Given quadrilateral RSTU, determine if each pair of sides (if any) are parallel and which are perpendicular for the coordinates

WINSTONCH [101]

Check the picture below.

so, clearly UR is not parallel to ST, but is likely that UT is parallel to RS.
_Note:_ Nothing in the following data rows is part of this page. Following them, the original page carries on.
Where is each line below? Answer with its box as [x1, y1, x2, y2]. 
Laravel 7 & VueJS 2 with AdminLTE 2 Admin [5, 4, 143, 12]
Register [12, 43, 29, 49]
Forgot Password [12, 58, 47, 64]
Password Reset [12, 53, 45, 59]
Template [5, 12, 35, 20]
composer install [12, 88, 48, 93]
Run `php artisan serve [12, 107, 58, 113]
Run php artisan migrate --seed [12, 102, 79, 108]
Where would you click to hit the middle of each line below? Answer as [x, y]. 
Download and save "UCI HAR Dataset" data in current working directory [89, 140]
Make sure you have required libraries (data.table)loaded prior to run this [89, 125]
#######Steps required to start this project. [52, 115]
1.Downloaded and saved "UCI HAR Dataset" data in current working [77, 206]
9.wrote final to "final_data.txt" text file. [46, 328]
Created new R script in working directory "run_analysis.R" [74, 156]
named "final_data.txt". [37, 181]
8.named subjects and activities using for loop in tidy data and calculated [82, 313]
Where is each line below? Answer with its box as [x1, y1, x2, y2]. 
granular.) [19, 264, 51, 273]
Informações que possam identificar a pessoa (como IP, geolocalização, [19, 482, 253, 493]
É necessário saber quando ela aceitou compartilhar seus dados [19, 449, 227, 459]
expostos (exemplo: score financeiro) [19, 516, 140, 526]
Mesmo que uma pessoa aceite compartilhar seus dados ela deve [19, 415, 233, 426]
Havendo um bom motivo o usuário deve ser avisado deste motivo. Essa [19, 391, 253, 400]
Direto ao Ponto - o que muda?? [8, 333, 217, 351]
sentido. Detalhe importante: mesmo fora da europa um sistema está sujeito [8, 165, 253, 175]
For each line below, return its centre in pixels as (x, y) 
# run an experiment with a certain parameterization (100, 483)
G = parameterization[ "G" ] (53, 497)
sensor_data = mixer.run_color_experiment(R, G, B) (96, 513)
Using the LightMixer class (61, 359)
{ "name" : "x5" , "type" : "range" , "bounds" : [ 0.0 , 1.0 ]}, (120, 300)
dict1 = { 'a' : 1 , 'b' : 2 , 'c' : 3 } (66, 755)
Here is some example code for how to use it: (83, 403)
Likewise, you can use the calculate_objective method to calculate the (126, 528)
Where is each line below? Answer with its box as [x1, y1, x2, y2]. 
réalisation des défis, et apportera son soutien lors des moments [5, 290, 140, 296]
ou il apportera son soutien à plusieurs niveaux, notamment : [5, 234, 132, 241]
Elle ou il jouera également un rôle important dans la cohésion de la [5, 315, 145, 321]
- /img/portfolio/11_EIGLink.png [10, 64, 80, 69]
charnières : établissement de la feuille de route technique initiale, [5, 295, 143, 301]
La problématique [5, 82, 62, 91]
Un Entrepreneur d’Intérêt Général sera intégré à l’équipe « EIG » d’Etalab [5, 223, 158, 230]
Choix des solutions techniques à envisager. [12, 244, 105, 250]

keeping in mind that parallel lines, have the same exact slope, let's check the slope for UT as well as RS, if they are the same, then indeed both are parallel,

$\bf \begin{array}{ccccccccc}
&&x_1&&y_1&&x_2&&y_2\\
% (a,b)
&R&(~ 1 &,& -3~) 
% (c,d)
&S&(~ 4 &,& -1~)
\end{array}
\\\\\\
% slope = m
slope = m\implies 
\cfrac{\stackrel{rise}{ y_2- y_1}}{\stackrel{run}{ x_2- x_1}}\implies \cfrac{-1-(-3)}{4-1}\implies \cfrac{-1+3}{4-1}\implies \cfrac{2}{3}\\\\
-------------------------------$

$\bf \begin{array}{ccccccccc}
&&x_1&&y_1&&x_2&&y_2\\
% (a,b)
&U&(~ -4 &,& -2~) 
% (c,d)
&T&(~ 2 &,& 2~)
\end{array}
\\\\\\
% slope = m
slope = m\implies 
\cfrac{\stackrel{rise}{ y_2- y_1}}{\stackrel{run}{ x_2- x_1}}\implies \cfrac{2-(-2)}{2-(-4)}\implies \cfrac{2+2}{2+4}\implies \cfrac{4}{6}\implies \cfrac{2}{3}$

there you have it, notice the slopes of each.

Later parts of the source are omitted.